The mermaid shook her head. “But you will see it again.” She opened her hands and let the mirror sink below the surface of the water. I watched it disappear, relieved. “You see it every day. You think about it, every day. What you saw in that mirror, it consumes you. I just thought I was making it easier for you.”

“What are you talking about?  I’ve never seen that mirror before.”

“But yes you have!” She protested. “Not that mirror, but the one that exists in your mind. When you gaze into that mirror you see the way other people see you. Not yourself. That’s why it changes, because there are so many different people and so many different perceptions of you. You spend your life wondering and worrying how other people see you, you think about them every time you do anything, say anything, write anything. Especially write anything. Now, the wondering is gone. You’ll know for sure. It’s the mirror of other people’s eyes.”

I shook my head, the meaning of what she was saying sinking down on me. I thought about my life, the life I spend worrying constantly about other people’s perceptions of me. The images on that mirror, some glamorous, ridiculous. Some evil. I shuddered at those. None reality. None really me. I  would go crazy, staring into that twisted mirror. Did I really spend my whole day obsessing about other people’s thoughts?
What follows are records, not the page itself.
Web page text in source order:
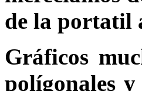
de la portatil
Gráficos
polígonales
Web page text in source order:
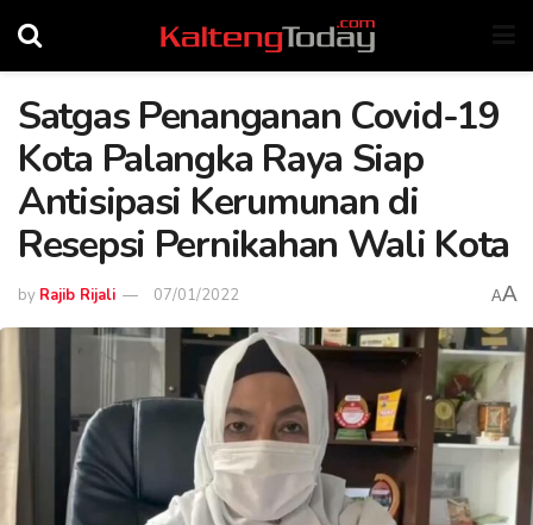
Satgas Penanganan Covid-19
Kota Palangka Raya Siap
Antisipasi Kerumunan di
Resepsi Pernikahan Wali Kota
by Rajib Rijali 07/01/2022 AA

I looked down at the water, not knowing what to say in response. My reflection stared back. It was me. Just me. Me through my eyes. This was the only reflection of myself I wanted to see. It was in fact, right now, the only one that mattered to me. How I saw myself.

I stared at that water for a long time. At some point, the mermaid left. I felt sorry for her, sad that she’d been disappointed.  But I didn’t want her gift. When the sun finally dipped below the horizon, I stood up. I smiled at the girl in the water, and was happy to see that she smiled back. “Thank you.” I whispered. Then I turned and headed for home.